Extracted records:

•••••

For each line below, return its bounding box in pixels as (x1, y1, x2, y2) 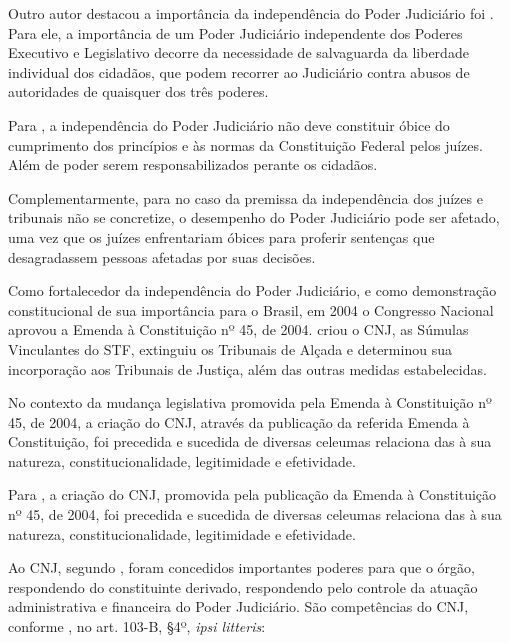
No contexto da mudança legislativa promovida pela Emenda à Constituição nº (8, 392, 492, 413)
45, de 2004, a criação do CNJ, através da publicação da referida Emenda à (8, 411, 470, 432)
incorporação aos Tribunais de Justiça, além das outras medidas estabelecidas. (8, 358, 487, 379)
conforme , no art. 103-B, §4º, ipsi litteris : (8, 616, 266, 637)
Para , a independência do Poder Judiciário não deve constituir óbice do (8, 114, 450, 135)
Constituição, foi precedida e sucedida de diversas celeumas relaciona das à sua (8, 431, 492, 452)
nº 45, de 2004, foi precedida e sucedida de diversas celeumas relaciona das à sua (8, 504, 502, 525)
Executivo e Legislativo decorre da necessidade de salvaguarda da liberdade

•••••

Starting at the line in the records above that contains "nº 45, de 2004, foi", output every line up to and including the last one, with nothing added.

EXERCISE SOLUTION –
nº 45, de 2004, foi precedida e sucedida de diversas celeumas relaciona das à sua (8, 504, 502, 525)
Executivo e Legislativo decorre da necessidade de salvaguarda da liberdade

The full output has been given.